Steph recently traded single parenthood to two awesome kids (3 and 7) for marriage to a great guy with two awesome kids (5 and 10). Their adventures in parenting are set in a tiny town in the middle of a corn field. Their newest edition is due in February 2017. In late 2015 she left her stressful, more than full-time job with a victim services agency to pursue writing and activism. When she's not busy writing, chasing kids around, cleaning up messes and engaging in social justice warfare, Steph enjoys snuggling, making pies, engaging in debates on the internet, yoga, and fitness. A recovered natural parent, Steph now considers herself a semi-crunchy peaceful parent and trusts science, evidence and common sense to lead the way. She has been actively involved in the reproductive and women's rights movements for more than 20 years and is a passionate pro-choice feminist.

48 Comments

  1. June 23, 2014 at 4:55 pm —

    My wife and I had a rather similar birthing experience: Induced at 40 weeks due to pre-eclampsia, she struggled to make it without an epidural and then got one, and then ended up with a C-section after pushing for over 3 hours. During the 30 hours of labor, there were also several times when we were a minute away from having an emergency C-section because our son’s heartrate was dropping too low. Now a coworker and her wife are trying to get pregnant, and I am hearing about how her wife wants to have the baby at home, on an island with no hospital, and won’t be vaccinating, etc. I have tried to make peace with just strongly urging my coworker to find a place on the mainland to give birth, even if not a hospital, so that if things DO go wrong, they won’t be both a drive AND a ferry ride away from a hospital.

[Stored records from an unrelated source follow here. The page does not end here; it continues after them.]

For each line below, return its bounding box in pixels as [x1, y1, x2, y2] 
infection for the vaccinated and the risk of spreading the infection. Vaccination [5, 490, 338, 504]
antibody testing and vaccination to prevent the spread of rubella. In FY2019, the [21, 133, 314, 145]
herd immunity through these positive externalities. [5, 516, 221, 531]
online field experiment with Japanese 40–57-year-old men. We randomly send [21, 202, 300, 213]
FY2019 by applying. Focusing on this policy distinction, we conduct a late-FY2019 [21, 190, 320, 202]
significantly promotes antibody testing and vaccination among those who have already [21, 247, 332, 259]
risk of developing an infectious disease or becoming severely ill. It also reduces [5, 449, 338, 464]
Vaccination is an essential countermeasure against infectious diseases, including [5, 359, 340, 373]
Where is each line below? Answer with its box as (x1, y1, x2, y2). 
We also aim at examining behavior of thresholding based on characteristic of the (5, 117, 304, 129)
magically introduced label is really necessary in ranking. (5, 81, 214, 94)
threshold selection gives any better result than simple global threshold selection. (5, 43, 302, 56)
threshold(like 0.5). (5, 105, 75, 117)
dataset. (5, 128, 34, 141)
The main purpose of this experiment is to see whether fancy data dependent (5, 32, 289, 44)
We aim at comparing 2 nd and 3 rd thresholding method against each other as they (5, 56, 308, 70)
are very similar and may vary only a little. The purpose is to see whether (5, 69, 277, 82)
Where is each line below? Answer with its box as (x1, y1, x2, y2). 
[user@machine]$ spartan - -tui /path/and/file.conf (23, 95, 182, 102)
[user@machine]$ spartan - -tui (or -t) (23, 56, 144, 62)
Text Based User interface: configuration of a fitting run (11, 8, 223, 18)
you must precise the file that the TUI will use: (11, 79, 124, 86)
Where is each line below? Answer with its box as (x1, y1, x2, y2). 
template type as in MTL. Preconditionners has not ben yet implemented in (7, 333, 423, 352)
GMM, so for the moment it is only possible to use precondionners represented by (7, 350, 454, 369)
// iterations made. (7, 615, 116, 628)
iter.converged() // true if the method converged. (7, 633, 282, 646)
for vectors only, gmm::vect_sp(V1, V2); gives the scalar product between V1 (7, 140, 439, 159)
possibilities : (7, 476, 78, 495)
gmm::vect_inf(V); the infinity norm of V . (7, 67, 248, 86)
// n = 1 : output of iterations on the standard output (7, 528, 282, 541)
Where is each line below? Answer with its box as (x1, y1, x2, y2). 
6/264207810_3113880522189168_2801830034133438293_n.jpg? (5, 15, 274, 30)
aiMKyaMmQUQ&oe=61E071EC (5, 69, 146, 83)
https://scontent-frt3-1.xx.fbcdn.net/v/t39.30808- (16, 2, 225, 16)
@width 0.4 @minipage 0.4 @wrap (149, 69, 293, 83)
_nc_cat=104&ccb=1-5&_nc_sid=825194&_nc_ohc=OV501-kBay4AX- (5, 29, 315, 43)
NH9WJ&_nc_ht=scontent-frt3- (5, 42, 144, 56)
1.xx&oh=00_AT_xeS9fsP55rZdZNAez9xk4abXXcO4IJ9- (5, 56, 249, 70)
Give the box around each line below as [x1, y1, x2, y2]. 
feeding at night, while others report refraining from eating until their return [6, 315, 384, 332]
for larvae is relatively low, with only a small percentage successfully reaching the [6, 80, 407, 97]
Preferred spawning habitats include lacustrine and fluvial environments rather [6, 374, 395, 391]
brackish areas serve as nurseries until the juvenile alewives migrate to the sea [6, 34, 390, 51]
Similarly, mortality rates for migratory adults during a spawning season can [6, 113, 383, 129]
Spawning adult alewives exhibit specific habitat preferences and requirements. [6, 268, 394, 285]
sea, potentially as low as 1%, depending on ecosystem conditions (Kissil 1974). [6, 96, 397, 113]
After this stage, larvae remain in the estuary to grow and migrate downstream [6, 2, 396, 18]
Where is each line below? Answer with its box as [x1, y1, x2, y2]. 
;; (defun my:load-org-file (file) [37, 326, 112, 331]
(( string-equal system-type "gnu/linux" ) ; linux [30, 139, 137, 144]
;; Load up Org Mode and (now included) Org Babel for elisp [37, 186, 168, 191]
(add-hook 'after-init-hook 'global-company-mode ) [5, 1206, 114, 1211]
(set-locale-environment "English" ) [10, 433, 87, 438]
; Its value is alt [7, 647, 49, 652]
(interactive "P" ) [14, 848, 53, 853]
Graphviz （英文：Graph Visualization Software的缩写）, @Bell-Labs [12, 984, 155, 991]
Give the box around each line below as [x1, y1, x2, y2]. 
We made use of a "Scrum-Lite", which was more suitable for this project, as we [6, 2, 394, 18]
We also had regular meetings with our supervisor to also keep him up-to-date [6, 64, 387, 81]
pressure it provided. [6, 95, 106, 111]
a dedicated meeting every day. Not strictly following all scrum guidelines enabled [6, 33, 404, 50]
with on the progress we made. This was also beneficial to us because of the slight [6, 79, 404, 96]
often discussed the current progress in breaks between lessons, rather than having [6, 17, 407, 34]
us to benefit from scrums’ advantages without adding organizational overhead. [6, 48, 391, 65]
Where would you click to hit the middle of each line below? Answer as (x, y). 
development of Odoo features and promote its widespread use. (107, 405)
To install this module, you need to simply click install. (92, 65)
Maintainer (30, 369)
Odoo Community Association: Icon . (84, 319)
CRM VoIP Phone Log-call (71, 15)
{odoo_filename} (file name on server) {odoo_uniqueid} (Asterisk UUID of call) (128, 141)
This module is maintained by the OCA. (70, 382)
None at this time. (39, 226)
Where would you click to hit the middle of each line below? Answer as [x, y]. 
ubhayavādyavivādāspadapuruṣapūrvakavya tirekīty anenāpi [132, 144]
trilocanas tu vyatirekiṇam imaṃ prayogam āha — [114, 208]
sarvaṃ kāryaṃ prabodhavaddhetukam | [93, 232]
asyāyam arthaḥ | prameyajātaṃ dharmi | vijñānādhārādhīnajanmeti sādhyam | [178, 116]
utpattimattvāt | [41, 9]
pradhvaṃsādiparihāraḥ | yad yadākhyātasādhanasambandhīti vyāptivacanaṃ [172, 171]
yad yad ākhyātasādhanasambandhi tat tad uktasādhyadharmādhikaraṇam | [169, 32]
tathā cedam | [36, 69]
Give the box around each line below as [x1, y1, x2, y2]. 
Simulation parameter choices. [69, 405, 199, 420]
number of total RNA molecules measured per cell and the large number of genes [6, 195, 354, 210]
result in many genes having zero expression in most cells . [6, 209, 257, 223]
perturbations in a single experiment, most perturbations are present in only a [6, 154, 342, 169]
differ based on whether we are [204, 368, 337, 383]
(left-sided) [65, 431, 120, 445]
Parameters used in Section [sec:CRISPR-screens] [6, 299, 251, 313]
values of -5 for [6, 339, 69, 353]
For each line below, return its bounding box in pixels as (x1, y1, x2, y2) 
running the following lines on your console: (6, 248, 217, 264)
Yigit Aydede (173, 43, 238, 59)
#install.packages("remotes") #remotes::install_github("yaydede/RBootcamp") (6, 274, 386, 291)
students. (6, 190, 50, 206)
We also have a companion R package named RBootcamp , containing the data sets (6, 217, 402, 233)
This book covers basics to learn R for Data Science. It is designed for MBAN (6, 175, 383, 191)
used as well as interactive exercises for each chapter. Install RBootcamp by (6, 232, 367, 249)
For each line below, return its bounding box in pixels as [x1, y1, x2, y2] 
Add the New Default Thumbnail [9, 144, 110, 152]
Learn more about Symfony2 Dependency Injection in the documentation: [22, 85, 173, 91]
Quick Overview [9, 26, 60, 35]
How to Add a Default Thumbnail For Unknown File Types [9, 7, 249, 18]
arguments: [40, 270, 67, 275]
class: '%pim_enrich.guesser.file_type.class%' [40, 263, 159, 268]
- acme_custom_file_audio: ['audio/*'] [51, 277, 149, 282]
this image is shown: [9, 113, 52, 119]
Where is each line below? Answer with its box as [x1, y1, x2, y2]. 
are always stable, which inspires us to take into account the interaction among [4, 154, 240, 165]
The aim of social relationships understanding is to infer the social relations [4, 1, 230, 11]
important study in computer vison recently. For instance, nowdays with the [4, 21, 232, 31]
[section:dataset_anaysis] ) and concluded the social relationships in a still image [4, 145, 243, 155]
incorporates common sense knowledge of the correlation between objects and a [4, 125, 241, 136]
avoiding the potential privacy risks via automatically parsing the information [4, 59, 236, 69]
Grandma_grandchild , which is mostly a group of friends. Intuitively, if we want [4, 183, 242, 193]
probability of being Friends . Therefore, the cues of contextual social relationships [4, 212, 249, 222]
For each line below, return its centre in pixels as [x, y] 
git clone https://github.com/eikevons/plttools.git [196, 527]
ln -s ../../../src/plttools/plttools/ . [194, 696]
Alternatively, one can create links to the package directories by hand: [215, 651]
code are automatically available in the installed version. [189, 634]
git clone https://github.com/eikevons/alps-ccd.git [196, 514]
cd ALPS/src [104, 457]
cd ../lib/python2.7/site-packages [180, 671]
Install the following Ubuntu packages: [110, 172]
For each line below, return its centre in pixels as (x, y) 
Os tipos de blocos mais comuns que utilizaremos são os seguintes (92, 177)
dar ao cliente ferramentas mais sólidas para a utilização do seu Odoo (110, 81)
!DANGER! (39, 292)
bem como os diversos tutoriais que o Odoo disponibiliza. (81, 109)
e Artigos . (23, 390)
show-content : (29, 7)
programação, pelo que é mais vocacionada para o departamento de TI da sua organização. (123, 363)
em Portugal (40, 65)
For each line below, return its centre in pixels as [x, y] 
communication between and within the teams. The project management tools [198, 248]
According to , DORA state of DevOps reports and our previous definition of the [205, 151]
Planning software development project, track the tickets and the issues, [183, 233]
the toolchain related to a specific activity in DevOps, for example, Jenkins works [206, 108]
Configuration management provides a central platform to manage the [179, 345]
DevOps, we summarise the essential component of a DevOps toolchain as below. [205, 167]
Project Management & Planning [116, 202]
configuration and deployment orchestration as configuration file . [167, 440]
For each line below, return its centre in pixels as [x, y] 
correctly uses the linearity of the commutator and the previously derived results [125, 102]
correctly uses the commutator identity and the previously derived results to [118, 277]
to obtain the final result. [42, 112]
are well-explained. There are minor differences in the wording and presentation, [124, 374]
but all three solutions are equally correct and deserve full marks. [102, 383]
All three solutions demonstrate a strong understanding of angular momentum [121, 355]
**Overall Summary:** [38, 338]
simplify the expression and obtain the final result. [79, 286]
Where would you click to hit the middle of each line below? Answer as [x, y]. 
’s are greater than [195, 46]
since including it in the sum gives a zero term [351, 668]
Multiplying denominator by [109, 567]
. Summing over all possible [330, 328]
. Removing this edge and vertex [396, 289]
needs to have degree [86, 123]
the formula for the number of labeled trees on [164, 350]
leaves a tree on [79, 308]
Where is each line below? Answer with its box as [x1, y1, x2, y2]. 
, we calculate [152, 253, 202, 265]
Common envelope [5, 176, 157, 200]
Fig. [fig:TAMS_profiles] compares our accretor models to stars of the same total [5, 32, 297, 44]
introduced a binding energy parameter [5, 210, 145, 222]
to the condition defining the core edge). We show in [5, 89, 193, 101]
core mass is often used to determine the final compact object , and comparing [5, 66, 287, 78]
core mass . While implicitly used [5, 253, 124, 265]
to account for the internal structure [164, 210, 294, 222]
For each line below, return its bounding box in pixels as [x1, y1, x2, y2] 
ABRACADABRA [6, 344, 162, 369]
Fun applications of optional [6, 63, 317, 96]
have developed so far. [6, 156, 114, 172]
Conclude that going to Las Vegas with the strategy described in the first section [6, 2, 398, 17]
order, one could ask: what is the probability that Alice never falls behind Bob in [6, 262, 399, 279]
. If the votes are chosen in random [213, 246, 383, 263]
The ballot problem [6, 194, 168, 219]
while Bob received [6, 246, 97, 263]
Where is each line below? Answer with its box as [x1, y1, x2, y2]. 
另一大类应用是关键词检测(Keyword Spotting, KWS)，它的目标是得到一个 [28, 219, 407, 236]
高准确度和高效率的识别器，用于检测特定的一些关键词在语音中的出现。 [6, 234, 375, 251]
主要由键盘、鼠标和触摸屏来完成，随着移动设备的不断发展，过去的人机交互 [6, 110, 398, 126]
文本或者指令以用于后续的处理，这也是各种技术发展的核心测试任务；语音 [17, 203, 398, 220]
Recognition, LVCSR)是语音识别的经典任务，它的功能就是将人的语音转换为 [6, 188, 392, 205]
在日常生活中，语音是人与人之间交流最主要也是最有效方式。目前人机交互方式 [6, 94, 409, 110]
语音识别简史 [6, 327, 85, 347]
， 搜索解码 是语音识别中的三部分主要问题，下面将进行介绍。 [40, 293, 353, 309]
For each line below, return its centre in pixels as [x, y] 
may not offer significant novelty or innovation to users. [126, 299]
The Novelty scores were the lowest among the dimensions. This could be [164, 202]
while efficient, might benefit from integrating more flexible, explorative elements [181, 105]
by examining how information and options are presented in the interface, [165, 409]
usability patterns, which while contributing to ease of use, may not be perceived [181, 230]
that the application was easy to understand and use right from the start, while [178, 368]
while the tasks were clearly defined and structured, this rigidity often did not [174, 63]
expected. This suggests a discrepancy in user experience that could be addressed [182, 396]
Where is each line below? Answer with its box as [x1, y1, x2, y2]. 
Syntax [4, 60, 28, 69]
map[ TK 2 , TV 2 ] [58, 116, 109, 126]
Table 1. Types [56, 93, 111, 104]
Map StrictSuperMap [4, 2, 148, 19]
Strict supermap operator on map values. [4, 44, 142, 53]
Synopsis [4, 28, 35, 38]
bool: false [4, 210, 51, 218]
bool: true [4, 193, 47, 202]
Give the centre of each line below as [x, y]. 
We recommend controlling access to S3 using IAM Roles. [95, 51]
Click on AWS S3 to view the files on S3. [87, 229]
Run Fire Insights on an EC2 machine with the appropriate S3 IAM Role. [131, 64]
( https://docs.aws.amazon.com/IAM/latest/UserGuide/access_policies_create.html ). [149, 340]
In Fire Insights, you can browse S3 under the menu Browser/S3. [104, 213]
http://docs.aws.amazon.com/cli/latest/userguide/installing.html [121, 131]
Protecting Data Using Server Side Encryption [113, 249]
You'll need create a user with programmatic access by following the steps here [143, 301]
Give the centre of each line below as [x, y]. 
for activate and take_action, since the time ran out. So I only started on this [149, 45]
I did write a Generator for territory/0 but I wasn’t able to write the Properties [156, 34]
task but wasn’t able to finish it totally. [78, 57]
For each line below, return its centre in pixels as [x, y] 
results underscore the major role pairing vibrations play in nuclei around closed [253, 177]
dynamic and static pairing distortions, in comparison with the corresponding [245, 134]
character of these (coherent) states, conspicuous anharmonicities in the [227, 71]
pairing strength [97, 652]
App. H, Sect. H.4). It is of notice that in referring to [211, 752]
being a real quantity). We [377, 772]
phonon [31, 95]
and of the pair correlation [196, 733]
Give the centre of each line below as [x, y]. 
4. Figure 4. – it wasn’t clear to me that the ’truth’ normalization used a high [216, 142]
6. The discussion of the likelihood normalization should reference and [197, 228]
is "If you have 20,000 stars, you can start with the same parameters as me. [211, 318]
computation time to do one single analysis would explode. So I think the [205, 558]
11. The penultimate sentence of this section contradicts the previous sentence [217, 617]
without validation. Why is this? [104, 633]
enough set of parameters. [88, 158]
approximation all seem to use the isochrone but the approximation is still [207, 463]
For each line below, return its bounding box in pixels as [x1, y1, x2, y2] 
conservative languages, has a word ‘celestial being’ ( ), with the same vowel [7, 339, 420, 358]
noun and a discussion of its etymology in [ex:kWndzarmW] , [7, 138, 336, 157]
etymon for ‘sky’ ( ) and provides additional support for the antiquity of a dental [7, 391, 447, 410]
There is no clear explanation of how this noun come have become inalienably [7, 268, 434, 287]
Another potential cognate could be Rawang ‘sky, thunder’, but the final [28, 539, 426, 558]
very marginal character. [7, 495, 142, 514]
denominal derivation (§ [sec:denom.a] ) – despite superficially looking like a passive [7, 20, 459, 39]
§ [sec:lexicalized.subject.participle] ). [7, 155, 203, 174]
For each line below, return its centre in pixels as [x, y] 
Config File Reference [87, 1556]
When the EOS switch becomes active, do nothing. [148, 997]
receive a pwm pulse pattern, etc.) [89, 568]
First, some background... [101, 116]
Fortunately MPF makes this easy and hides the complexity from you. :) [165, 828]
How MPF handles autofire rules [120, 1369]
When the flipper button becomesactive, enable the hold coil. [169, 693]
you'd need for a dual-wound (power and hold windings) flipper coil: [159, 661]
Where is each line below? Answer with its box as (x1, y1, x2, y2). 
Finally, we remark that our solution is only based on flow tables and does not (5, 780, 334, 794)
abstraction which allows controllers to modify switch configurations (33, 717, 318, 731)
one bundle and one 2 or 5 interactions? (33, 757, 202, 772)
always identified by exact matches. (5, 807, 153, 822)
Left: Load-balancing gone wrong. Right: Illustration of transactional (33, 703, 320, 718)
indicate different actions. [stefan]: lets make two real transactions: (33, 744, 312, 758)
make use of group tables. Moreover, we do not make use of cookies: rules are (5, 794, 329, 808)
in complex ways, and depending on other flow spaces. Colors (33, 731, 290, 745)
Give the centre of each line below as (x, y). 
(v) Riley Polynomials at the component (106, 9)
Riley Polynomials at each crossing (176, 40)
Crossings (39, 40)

    Before my son’s birth last month, I was somewhat ambivalent on home births. I am now actively hostile to the idea. If we had been trying for a home birth, we may have lost the baby, or even my wife. Instead we had a trying week, but at all times we knew that if something went wrong, we were in good hands who did this all the time.

    Thanks for your story.

    • June 25, 2014 at 6:58 pm —

      I support healthy babies and mamas. And better regulation of midwifery. And evidence based medicine. And no shame for people who choose pain management.

      • June 27, 2014 at 5:13 pm —

        Are you involved with any activism to regulate midwifery? I’m trying to make any connections I can. Its completely unregulated here. You don’t need any qualifications to deliver a baby and last week a midwife was charged with manslaughter for trying to deliver premature twins and interfering with the ambulance when it showed up (its vickie sorensen if you don’t know).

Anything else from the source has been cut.